> _Exercise material_:

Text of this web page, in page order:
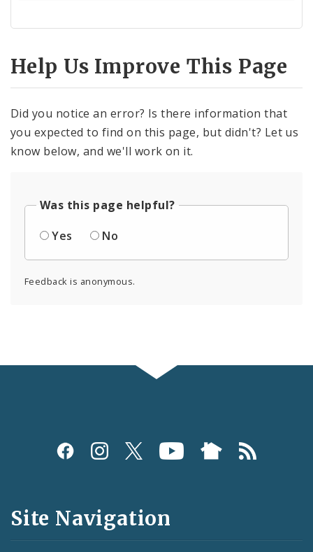
Help Us Improve This Page
Did you notice an error? Is there information that
you expected to find on this page, but didn't? Let us
know below, and we'll work on it.
Was this page helpful?
Yes
No
Feedback is anonymous.
Social
and
Feeds
Site Navigation
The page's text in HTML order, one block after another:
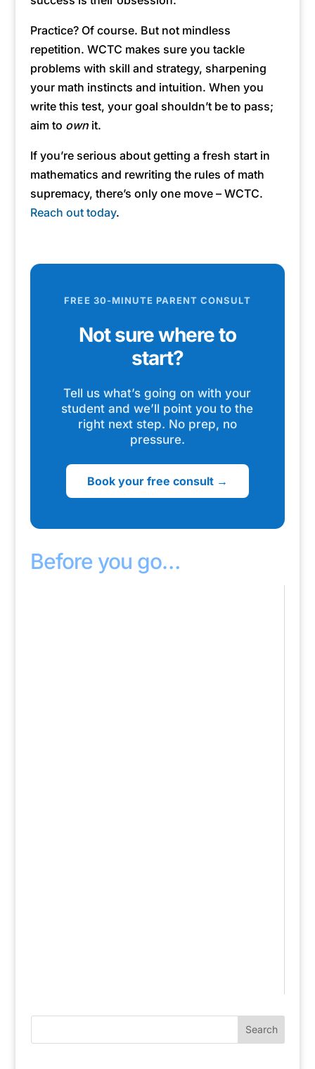
Practice? Of course. But not mindless
repetition. WCTC makes sure you tackle
problems with skill and strategy, sharpening
your math instincts and intuition. When you
write this test, your goal shouldn’t be to pass;
aim to ownit.
If you’re serious about getting a fresh start in
mathematics and rewriting the rules of math
supremacy, there’s only one move – WCTC.
Reach out today.
FREE 30-MINUTE PARENT CONSULT
Not sure where to
start?
Tell us what’s going on with your
student and we’ll point you to the
right next step. No prep, no
pressure.
Book your free consult →
Before you go…

> _Action item_:
Look for the word "WCTC". Copy out every line of the data that has it.

> _Your solution_:
repetition. WCTC makes sure you tackle
supremacy, there’s only one move – WCTC.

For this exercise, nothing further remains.